Your output should be everything below from the line containing "You can also" down to the line containing "Incredible. The point", both ends included, copied exactly, with pictures left out.

(RECORD SET Opens)

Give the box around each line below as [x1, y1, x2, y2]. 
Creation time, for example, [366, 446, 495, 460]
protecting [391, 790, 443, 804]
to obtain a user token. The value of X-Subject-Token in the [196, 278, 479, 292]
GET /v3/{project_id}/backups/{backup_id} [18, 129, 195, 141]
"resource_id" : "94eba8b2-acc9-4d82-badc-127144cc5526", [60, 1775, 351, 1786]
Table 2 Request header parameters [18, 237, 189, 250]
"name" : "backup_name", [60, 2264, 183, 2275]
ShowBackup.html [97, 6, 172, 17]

(RECORD SET Closes)
(RECORD SET Opens)

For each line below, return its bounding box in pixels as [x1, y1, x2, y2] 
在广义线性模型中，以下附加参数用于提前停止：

(RECORD SET Closes)
(RECORD SET Opens)

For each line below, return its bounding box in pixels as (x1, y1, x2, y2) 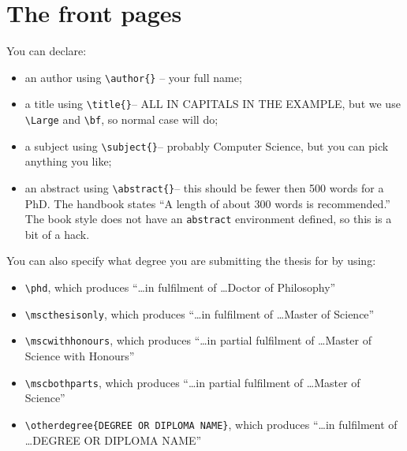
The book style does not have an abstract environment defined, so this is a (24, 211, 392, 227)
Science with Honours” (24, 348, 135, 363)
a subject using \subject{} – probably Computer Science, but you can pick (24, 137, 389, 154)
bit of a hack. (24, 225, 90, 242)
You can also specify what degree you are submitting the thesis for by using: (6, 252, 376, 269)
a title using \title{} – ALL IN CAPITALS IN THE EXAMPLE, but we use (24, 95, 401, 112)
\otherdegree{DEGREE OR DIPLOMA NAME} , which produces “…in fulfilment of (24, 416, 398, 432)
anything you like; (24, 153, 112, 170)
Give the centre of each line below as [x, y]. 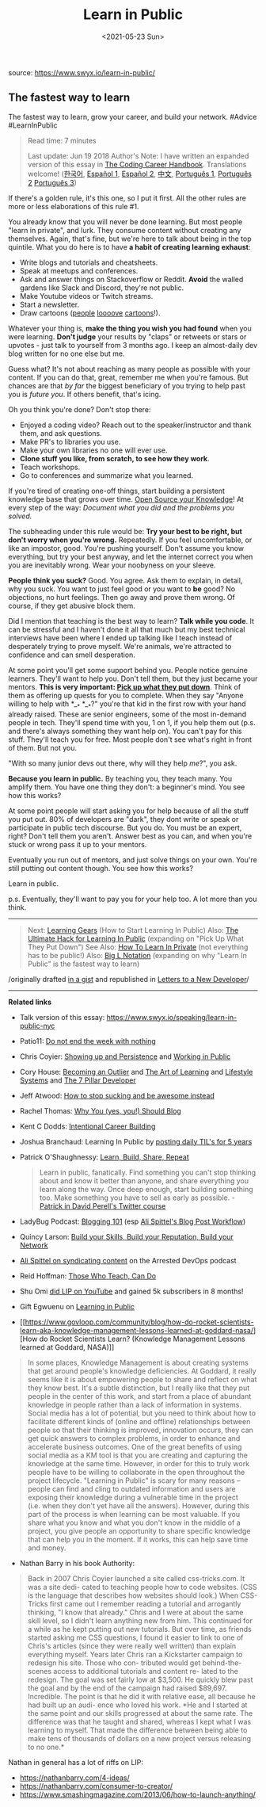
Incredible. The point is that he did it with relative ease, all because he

(RECORD SET Closes)

**RESULT:**
You can also specify what degree you are submitting the thesis for by using: (6, 252, 376, 269)
a title using \title{} – ALL IN CAPITALS IN THE EXAMPLE, but we use (24, 95, 401, 112)
\otherdegree{DEGREE OR DIPLOMA NAME} , which produces “…in fulfilment of (24, 416, 398, 432)
anything you like; (24, 153, 112, 170)
Give the centre of each line below as [x, y]. 
Incredible. The point is that he did it with relative ease, all because he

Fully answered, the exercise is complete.